The 0.36.0 release of Superset adds a specific setting to allow Druid datasources (as we use them) to be visible/usable. Superset upstream suggested mapping every Druid datasource as a table.
Steps to create Druid tables: https://wikitech.wikimedia.org/wiki/Analytics/Systems/Superset#Druid_datasources_vs_Druid_tables
Description
Status | Subtype | Assigned | Task | ||
---|---|---|---|---|---|
Resolved | odimitrijevic | T211706 Superset Updates | |||
Resolved | elukey | T249681 Experiment with Druid and SqlAlchemy | |||
Resolved | cchen | T251857 Create Druid tables for Druid datasources in Superset |
Event Timeline
@elukey I created Druid tables from all Druid datasources we have except the followings:
- event_readingdepth
- mediawiki_history_beta
- mediawiki_history_reduced*
- netflow
- tbayer_popups
- test_elukey_webrequest
- test_elukey_wmf_netflow
- test_kafka_event_centralnoticeimpression
- test_wmf_netflow
The error message while creating the table was
Table [druid.mediawiki_history_reduced_2019_12] could not be found, please double check your database connection, schema, and table name, error: This result object does not return rows. It has been closed automatically.
Please confirm these sources are not active or not in use.
Another thing is, for source event_pageissues, the "eventCount" column is missing from the newly created table.
Sources are old, I confirm! Thanks :)
No idea for even_pageissues, will investigate :)
@fdans if you have time this week can you check this task and see what's the issue with event_pageissues?
@cchen just to clarify, is this eventCount column that count measure that druid adds to the datasource, or is it a column that should have been ingested as part of the job?
@fdans this eventCount is a column that should have been ingested as part of the job.
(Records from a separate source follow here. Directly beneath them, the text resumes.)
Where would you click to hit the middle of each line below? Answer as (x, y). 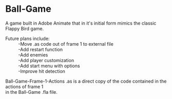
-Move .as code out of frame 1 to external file (66, 44)
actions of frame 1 (24, 86)
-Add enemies (33, 55)
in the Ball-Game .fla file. (32, 92)
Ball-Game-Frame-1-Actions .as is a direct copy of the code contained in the (86, 81)
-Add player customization (46, 60)
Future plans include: (27, 38)
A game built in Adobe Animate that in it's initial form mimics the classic (81, 23)
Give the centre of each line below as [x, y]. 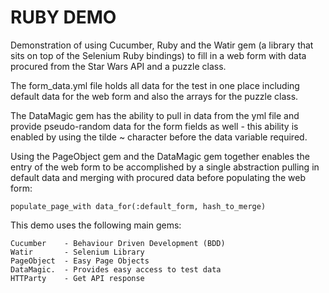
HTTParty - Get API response [77, 278]
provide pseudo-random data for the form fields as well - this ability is [154, 126]
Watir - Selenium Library [77, 252]
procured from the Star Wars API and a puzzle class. [118, 66]
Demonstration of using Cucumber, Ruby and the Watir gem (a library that [162, 45]
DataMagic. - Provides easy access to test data [116, 269]
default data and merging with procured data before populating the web [158, 177]
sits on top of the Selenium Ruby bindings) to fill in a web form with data [158, 55]
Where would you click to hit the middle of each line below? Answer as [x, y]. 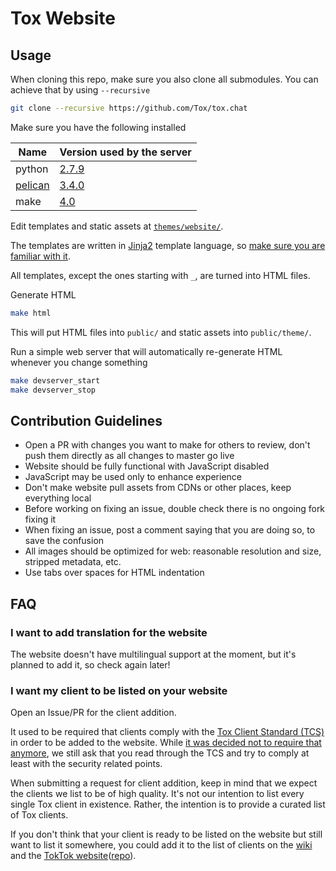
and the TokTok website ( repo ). [73, 856]
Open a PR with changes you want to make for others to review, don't [167, 445]
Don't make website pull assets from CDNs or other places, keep [158, 488]
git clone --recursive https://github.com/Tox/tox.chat [129, 108]
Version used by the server [125, 152]
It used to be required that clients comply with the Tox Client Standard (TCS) [167, 732]
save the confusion [64, 541]
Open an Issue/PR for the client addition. [93, 713]

This column is in the Druid datasource, but when mapping the datasource to a Druid table, this column is missing.
event_pageissues: Druid datasource and Druid table
This is the puppet configuration for the job that pulls from Hive and index to Druid:
profile::analytics::refinery::job::eventlogging_to_druid_job { 'pageissues': ensure => 'absent', job_config => { dimensions => 'event.action,event.editCountBucket,event.isAnon,event.issuesSeverity,event.issuesVersion,event.namespaceId,event.sectionNumbers,revision,wiki,useragent.browser_family,useragent.browser_major,useragent.browser_minor,useragent.device_family,useragent.is_bot,useragent.os_family,useragent.os_major,useragent.os_minor', }, }
A couple of notes:
- the job is currently absented, IIUC it was a one off, so only some data is present in Druid
- eventCount is not among the dimensions, so I think it was added manually to superset as extra column, but in theory it shouldn't be needed since it seems a measure (for example, in the Druid table the event count can be easily retrieved via SQL).
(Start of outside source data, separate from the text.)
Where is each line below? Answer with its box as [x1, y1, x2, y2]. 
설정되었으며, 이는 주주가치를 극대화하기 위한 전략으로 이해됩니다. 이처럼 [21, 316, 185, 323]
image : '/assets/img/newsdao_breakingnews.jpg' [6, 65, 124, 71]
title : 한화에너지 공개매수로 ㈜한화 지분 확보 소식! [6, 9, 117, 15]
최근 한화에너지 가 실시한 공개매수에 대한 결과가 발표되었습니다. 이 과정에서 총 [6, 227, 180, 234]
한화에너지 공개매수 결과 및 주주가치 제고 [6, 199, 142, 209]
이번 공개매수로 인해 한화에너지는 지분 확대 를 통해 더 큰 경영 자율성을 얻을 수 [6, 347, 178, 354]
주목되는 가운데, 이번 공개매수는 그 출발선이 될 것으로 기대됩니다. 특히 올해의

@cchen I checked the Druid segments for event_pageissues on Druid and I noticed that they are from 2018-10-03 to 2018-11-05. If I explore the datasource with a simple Table Chart for the past 7 days, I see a "No data" returned, meanwhile if I do the same with the Druid SQL Table I see a count that appears. This is something very strange, maybe a bug in Superset? (or maybe me not seeing the obvious lacking coffee?)
Also, do you need eventCount in this case for some chart/query? (Just to understand the use case, I suspect that we could live without it in the Druid SQL Table).
I checked in the new version of Superset in staging (under testing) and the bug seems gone, weird..
@elukey I forgot to click "submit" button...
There's no charts/query using this. I was checking each table to make sure they are the same as datasource. And yes we can live without this!